EXERCISE AIM.
All the data below goes into the copy word for word, but the pictures don't.

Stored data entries
- - -

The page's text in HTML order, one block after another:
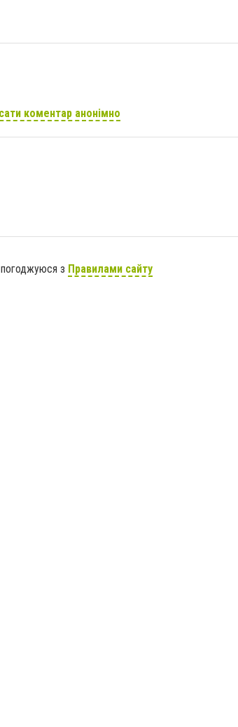
коментар анонімно
з Правилами сайту
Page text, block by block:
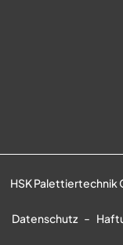
HSK
Datenschutz -
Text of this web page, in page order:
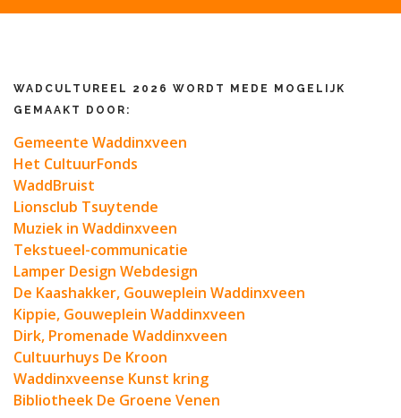
WADCULTUREEL 2026 WORDT MEDE MOGELIJK
GEMAAKT DOOR:
Gemeente Waddinxveen
Het CultuurFonds
WaddBruist
Lionsclub Tsuytende
Muziek in Waddinxveen
Tekstueel-communicatie
Lamper Design Webdesign
De Kaashakker, Gouweplein Waddinxveen
Kippie, Gouweplein Waddinxveen
Dirk, Promenade Waddinxveen
Cultuurhuys De Kroon
Waddinxveense Kunst kring
Bibliotheek De Groene Venen
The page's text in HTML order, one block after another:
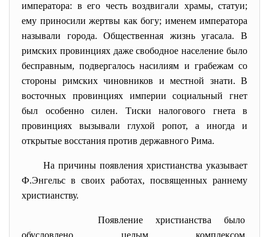
императора: в его честь воздвигали храмы, статуи;
ему приносили жертвы как богу; именем императора
называли города. Общественная жизнь угасала. В
римских провинциях даже свободное население было
бесправным, подвергалось насилиям и грабежам со
стороны римских чиновников и местной знати. В
восточных провинциях империи социальный гнет
был особенно силен. Тиски налогового гнета в
провинциях вызывали глухой ропот, а иногда и
открытые восстания против державного Рима.
На причины появления христианства указывает
Ф.Энгельс в своих работах, посвященных раннему
христианству.
Появление христианства было
обусловлено целым комплексом
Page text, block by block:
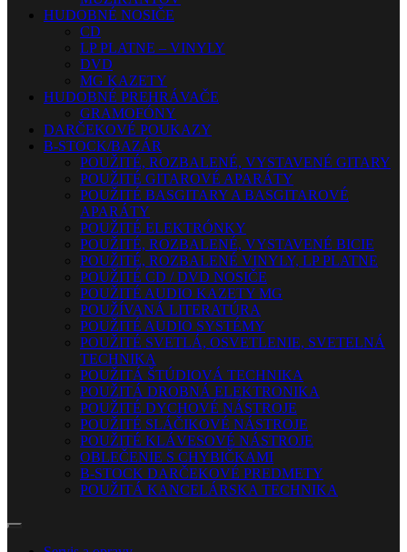
HUDOBNÉ NOSIČE
CD
LP PLATNE – VINYLY
DVD
MG KAZETY
HUDOBNÉ PREHRÁVAČE
GRAMOFÓNY
DARČEKOVÉ POUKAZY
B-STOCK/BAZÁR
POUŽITÉ, ROZBALENÉ, VYSTAVENÉ GITARY
POUŽITÉ GITAROVÉ APARÁTY
POUŽITÉ BASGITARY A BASGITAROVÉ
APARÁTY
POUŽITÉ ELEKTRÓNKY
POUŽITÉ, ROZBALENÉ, VYSTAVENÉ BICIE
POUŽITÉ, ROZBALENÉ VINYLY, LP PLATNE
POUŽITÉ CD / DVD NOSIČE
POUŽITÉ AUDIO KAZETY MG
POUŽÍVANÁ LITERATÚRA
POUŽITÉ AUDIO SYSTÉMY
POUŽITÉ SVETLÁ, OSVETLENIE, SVETELNÁ
TECHNIKA
POUŽITÁ ŠTÚDIOVÁ TECHNIKA
POUŽITÁ DROBNÁ ELEKTRONIKA
POUŽITÉ DYCHOVÉ NÁSTROJE
POUŽITÉ SLÁČIKOVÉ NÁSTROJE
POUŽITÉ KLÁVESOVÉ NÁSTROJE
OBLEČENIE S CHYBIČKAMI
B-STOCK DARČEKOVÉ PREDMETY
POUŽITÁ KANCELÁRSKA TECHNIKA
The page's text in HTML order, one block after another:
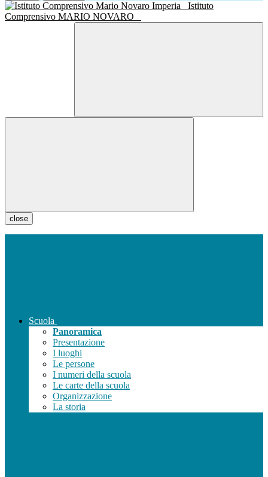
Istituto
Comprensivo MARIO NOVARO
close
Scuola
Panoramica
Presentazione
I luoghi
Le persone
I numeri della scuola
Le carte della scuola
Organizzazione
La storia
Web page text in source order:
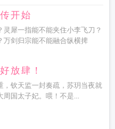
开始
犀一指能不能夹住小李飞刀？
万剑归宗能不能融合纵横捭
放肆！
，钦天监一封奏疏，苏玥当夜就
周国太子妃。喂！不是...
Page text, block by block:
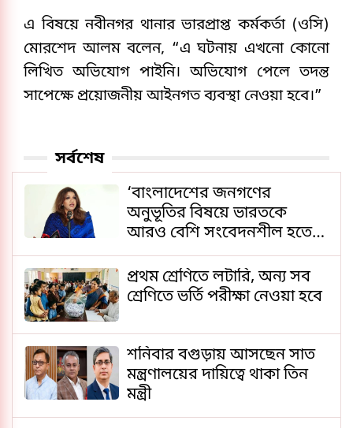
এ বিষয়ে নবীনগর থানার ভারপ্রাপ্ত কর্মকর্তা (ওসি)
মোরশেদ আলম বলেন, “এ ঘটনায় এখনো কোনো
লিখিত অভিযোগ পাইনি। অভিযোগ পেলে তদন্ত
সাপেক্ষে প্রয়োজনীয় আইনগত ব্যবস্থা নেওয়া হবে।”
সর্বশেষ
‘বাংলাদেশের জনগণের
অনুভূতির বিষয়ে ভারতকে
আরও বেশি সংবেদনশীল হতে
হবে’
প্রথম শ্রেণিতে লটারি, অন্য সব
শ্রেণিতে ভর্তি পরীক্ষা নেওয়া হবে
শনিবার বগুড়ায় আসছেন সাত
মন্ত্রণালয়ের দায়িত্বে থাকা তিন
মন্ত্রী
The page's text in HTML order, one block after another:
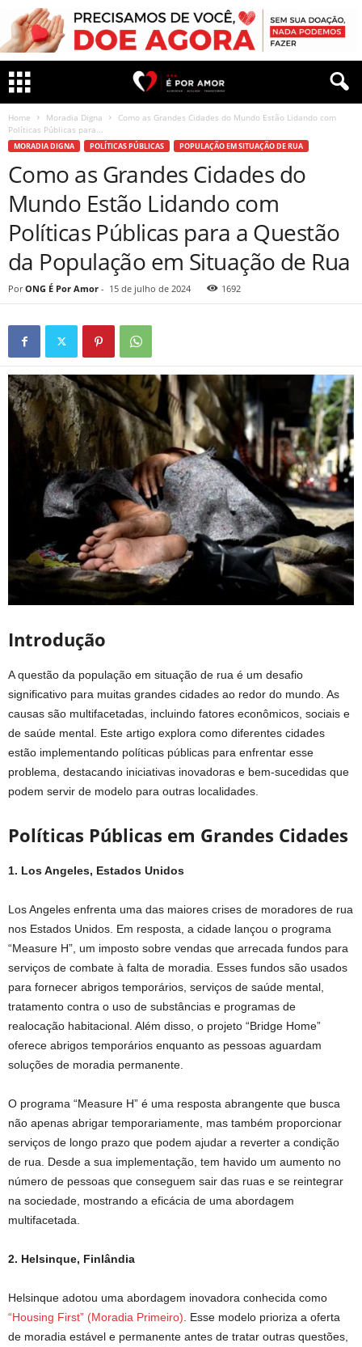
Home Moradia Digna
Como as Grandes Cidades do Mundo Estão Lidando com
Políticas Públicas para...
MORADIA DIGNA POLÍTICAS PÚBLICAS POPULAÇÃO EM SITUAÇÃO DE RUA
Como as Grandes Cidades do
Mundo Estão Lidando com
Políticas Públicas para a Questão
da População em Situação de Rua
Por ONG É Por Amor - 15 de julho de 2024 1692
Introdução
A questão da população em situação de rua é um desafio
significativo para muitas grandes cidades ao redor do mundo. As
causas são multifacetadas, incluindo fatores econômicos, sociais e
de saúde mental. Este artigo explora como diferentes cidades
estão implementando políticas públicas para enfrentar esse
problema, destacando iniciativas inovadoras e bem-sucedidas que
podem servir de modelo para outras localidades.
Políticas Públicas em Grandes Cidades
1. Los Angeles, Estados Unidos
Los Angeles enfrenta uma das maiores crises de moradores de rua
nos Estados Unidos. Em resposta, a cidade lançou o programa
“Measure H”, um imposto sobre vendas que arrecada fundos para
serviços de combate à falta de moradia. Esses fundos são usados
para fornecer abrigos temporários, serviços de saúde mental,
tratamento contra o uso de substâncias e programas de
realocação habitacional. Além disso, o projeto “Bridge Home”
oferece abrigos temporários enquanto as pessoas aguardam
soluções de moradia permanente.
O programa “Measure H” é uma resposta abrangente que busca
não apenas abrigar temporariamente, mas também proporcionar
serviços de longo prazo que podem ajudar a reverter a condição
de rua. Desde a sua implementação, tem havido um aumento no
número de pessoas que conseguem sair das ruas e se reintegrar
na sociedade, mostrando a eficácia de uma abordagem
multifacetada.
2. Helsinque, Finlândia
Helsinque adotou uma abordagem inovadora conhecida como
“Housing First” (Moradia Primeiro). Esse modelo prioriza a oferta
de moradia estável e permanente antes de tratar outras questões,
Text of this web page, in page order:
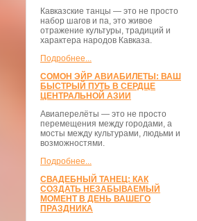
Кавказские танцы — это не просто
набор шагов и па, это живое
отражение культуры, традиций и
характера народов Кавказа.
Подробнее...
СОМОН ЭЙР АВИАБИЛЕТЫ: ВАШ
БЫСТРЫЙ ПУТЬ В СЕРДЦЕ
ЦЕНТРАЛЬНОЙ АЗИИ
Авиаперелёты — это не просто
перемещения между городами, а
мосты между культурами, людьми и
возможностями.
Подробнее...
СВАДЕБНЫЙ ТАНЕЦ: КАК
СОЗДАТЬ НЕЗАБЫВАЕМЫЙ
МОМЕНТ В ДЕНЬ ВАШЕГО
ПРАЗДНИКА
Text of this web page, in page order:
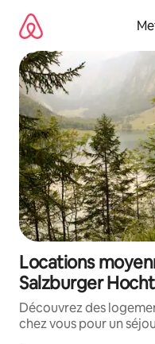
directement
contenu
Locations
Salzburger
Découvrez des
chez vous pour un
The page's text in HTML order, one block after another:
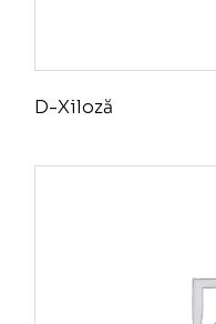
D-Xiloză
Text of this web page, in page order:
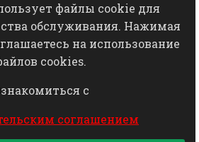
переработка,
любых
сайта разрешается
файлы cookie для
обслуживания. Нажимая
на использование
cookies.
с
соглашением
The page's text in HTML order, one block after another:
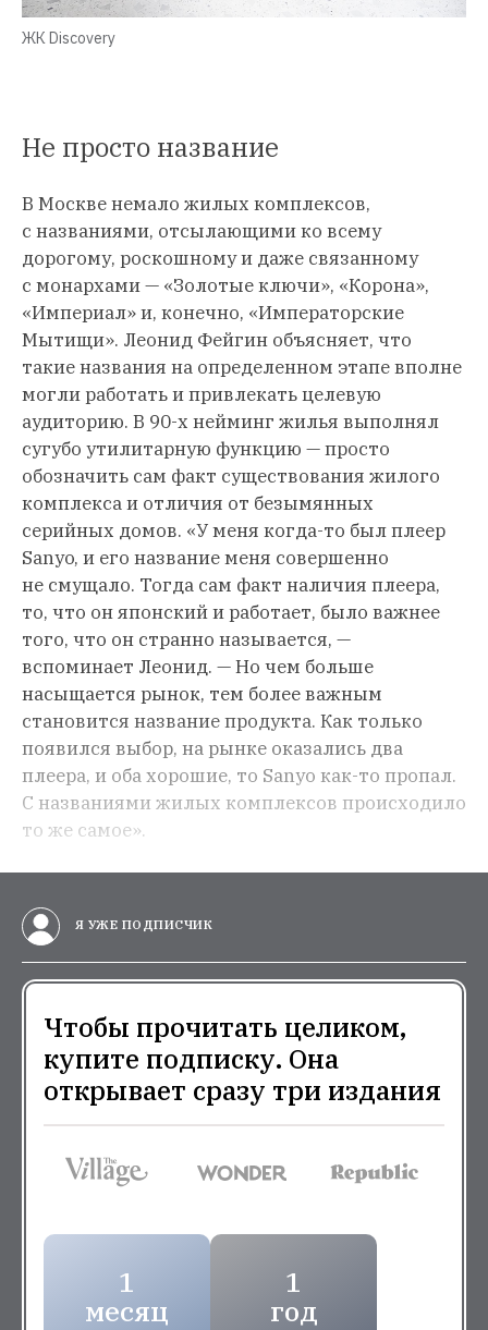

- - -

TASK ANSWER.
The page's text in HTML order, one block after another:
коментар анонімно
з Правилами сайту
Page text, block by block:
HSK
Datenschutz -
Text of this web page, in page order:
WADCULTUREEL 2026 WORDT MEDE MOGELIJK
GEMAAKT DOOR:
Gemeente Waddinxveen
Het CultuurFonds
WaddBruist
Lionsclub Tsuytende
Muziek in Waddinxveen
Tekstueel-communicatie
Lamper Design Webdesign
De Kaashakker, Gouweplein Waddinxveen
Kippie, Gouweplein Waddinxveen
Dirk, Promenade Waddinxveen
Cultuurhuys De Kroon
Waddinxveense Kunst kring
Bibliotheek De Groene Venen
The page's text in HTML order, one block after another:
императора: в его честь воздвигали храмы, статуи;
ему приносили жертвы как богу; именем императора
называли города. Общественная жизнь угасала. В
римских провинциях даже свободное население было
бесправным, подвергалось насилиям и грабежам со
стороны римских чиновников и местной знати. В
восточных провинциях империи социальный гнет
был особенно силен. Тиски налогового гнета в
провинциях вызывали глухой ропот, а иногда и
открытые восстания против державного Рима.
На причины появления христианства указывает
Ф.Энгельс в своих работах, посвященных раннему
христианству.
Появление христианства было
обусловлено целым комплексом
Page text, block by block:
HUDOBNÉ NOSIČE
CD
LP PLATNE – VINYLY
DVD
MG KAZETY
HUDOBNÉ PREHRÁVAČE
GRAMOFÓNY
DARČEKOVÉ POUKAZY
B-STOCK/BAZÁR
POUŽITÉ, ROZBALENÉ, VYSTAVENÉ GITARY
POUŽITÉ GITAROVÉ APARÁTY
POUŽITÉ BASGITARY A BASGITAROVÉ
APARÁTY
POUŽITÉ ELEKTRÓNKY
POUŽITÉ, ROZBALENÉ, VYSTAVENÉ BICIE
POUŽITÉ, ROZBALENÉ VINYLY, LP PLATNE
POUŽITÉ CD / DVD NOSIČE
POUŽITÉ AUDIO KAZETY MG
POUŽÍVANÁ LITERATÚRA
POUŽITÉ AUDIO SYSTÉMY
POUŽITÉ SVETLÁ, OSVETLENIE, SVETELNÁ
TECHNIKA
POUŽITÁ ŠTÚDIOVÁ TECHNIKA
POUŽITÁ DROBNÁ ELEKTRONIKA
POUŽITÉ DYCHOVÉ NÁSTROJE
POUŽITÉ SLÁČIKOVÉ NÁSTROJE
POUŽITÉ KLÁVESOVÉ NÁSTROJE
OBLEČENIE S CHYBIČKAMI
B-STOCK DARČEKOVÉ PREDMETY
POUŽITÁ KANCELÁRSKA TECHNIKA
The page's text in HTML order, one block after another:
Istituto
Comprensivo MARIO NOVARO
close
Scuola
Panoramica
Presentazione
I luoghi
Le persone
I numeri della scuola
Le carte della scuola
Organizzazione
La storia
Web page text in source order:
开始
犀一指能不能夹住小李飞刀？
万剑归宗能不能融合纵横捭
放肆！
，钦天监一封奏疏，苏玥当夜就
周国太子妃。喂！不是...
Page text, block by block:
এ বিষয়ে নবীনগর থানার ভারপ্রাপ্ত কর্মকর্তা (ওসি)
মোরশেদ আলম বলেন, “এ ঘটনায় এখনো কোনো
লিখিত অভিযোগ পাইনি। অভিযোগ পেলে তদন্ত
সাপেক্ষে প্রয়োজনীয় আইনগত ব্যবস্থা নেওয়া হবে।”
সর্বশেষ
‘বাংলাদেশের জনগণের
অনুভূতির বিষয়ে ভারতকে
আরও বেশি সংবেদনশীল হতে
হবে’
প্রথম শ্রেণিতে লটারি, অন্য সব
শ্রেণিতে ভর্তি পরীক্ষা নেওয়া হবে
শনিবার বগুড়ায় আসছেন সাত
মন্ত্রণালয়ের দায়িত্বে থাকা তিন
মন্ত্রী
The page's text in HTML order, one block after another:
Home Moradia Digna
Como as Grandes Cidades do Mundo Estão Lidando com
Políticas Públicas para...
MORADIA DIGNA POLÍTICAS PÚBLICAS POPULAÇÃO EM SITUAÇÃO DE RUA
Como as Grandes Cidades do
Mundo Estão Lidando com
Políticas Públicas para a Questão
da População em Situação de Rua
Por ONG É Por Amor - 15 de julho de 2024 1692
Introdução
A questão da população em situação de rua é um desafio
significativo para muitas grandes cidades ao redor do mundo. As
causas são multifacetadas, incluindo fatores econômicos, sociais e
de saúde mental. Este artigo explora como diferentes cidades
estão implementando políticas públicas para enfrentar esse
problema, destacando iniciativas inovadoras e bem-sucedidas que
podem servir de modelo para outras localidades.
Políticas Públicas em Grandes Cidades
1. Los Angeles, Estados Unidos
Los Angeles enfrenta uma das maiores crises de moradores de rua
nos Estados Unidos. Em resposta, a cidade lançou o programa
“Measure H”, um imposto sobre vendas que arrecada fundos para
serviços de combate à falta de moradia. Esses fundos são usados
para fornecer abrigos temporários, serviços de saúde mental,
tratamento contra o uso de substâncias e programas de
realocação habitacional. Além disso, o projeto “Bridge Home”
oferece abrigos temporários enquanto as pessoas aguardam
soluções de moradia permanente.
O programa “Measure H” é uma resposta abrangente que busca
não apenas abrigar temporariamente, mas também proporcionar
serviços de longo prazo que podem ajudar a reverter a condição
de rua. Desde a sua implementação, tem havido um aumento no
número de pessoas que conseguem sair das ruas e se reintegrar
na sociedade, mostrando a eficácia de uma abordagem
multifacetada.
2. Helsinque, Finlândia
Helsinque adotou uma abordagem inovadora conhecida como
“Housing First” (Moradia Primeiro). Esse modelo prioriza a oferta
de moradia estável e permanente antes de tratar outras questões,
Text of this web page, in page order:
Кавказские танцы — это не просто
набор шагов и па, это живое
отражение культуры, традиций и
характера народов Кавказа.
Подробнее...
СОМОН ЭЙР АВИАБИЛЕТЫ: ВАШ
БЫСТРЫЙ ПУТЬ В СЕРДЦЕ
ЦЕНТРАЛЬНОЙ АЗИИ
Авиаперелёты — это не просто
перемещения между городами, а
мосты между культурами, людьми и
возможностями.
Подробнее...
СВАДЕБНЫЙ ТАНЕЦ: КАК
СОЗДАТЬ НЕЗАБЫВАЕМЫЙ
МОМЕНТ В ДЕНЬ ВАШЕГО
ПРАЗДНИКА
Text of this web page, in page order:
directement
contenu
Locations
Salzburger
Découvrez des
chez vous pour un
The page's text in HTML order, one block after another:
D-Xiloză
Text of this web page, in page order:
переработка,
любых
сайта разрешается
файлы cookie для
обслуживания. Нажимая
на использование
cookies.
с
соглашением
The page's text in HTML order, one block after another:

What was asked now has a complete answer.